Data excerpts
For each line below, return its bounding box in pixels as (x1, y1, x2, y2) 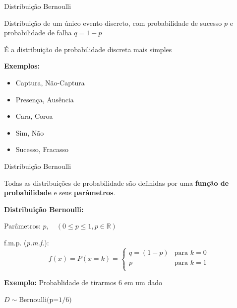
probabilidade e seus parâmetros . (4, 187, 116, 198)
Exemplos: (4, 61, 40, 71)
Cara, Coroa (15, 111, 53, 121)
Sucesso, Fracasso (15, 144, 69, 154)
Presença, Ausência (15, 94, 74, 104)
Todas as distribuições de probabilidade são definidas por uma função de (4, 177, 229, 188)
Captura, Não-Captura (15, 77, 85, 87)
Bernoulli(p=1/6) (19, 296, 72, 304)
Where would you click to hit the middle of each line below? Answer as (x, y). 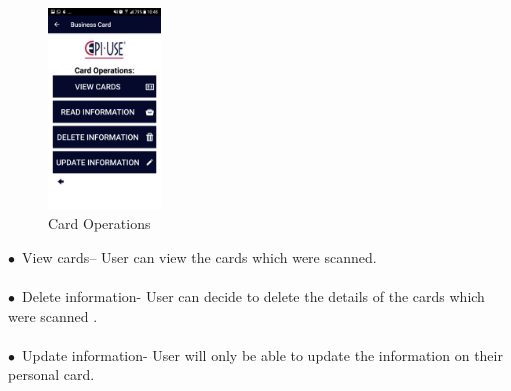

= WHAT YOU WILL DO =
Your answer should hold only the lines from the line with "Captura, Não-Captura (15, 77, 85, 87)" through the closing line of the records, restated exactly and free of pictures.

= SOLVED PROBLEM =
Captura, Não-Captura (15, 77, 85, 87)
Bernoulli(p=1/6) (19, 296, 72, 304)
Where would you click to hit the middle of each line below? Answer as (x, y). 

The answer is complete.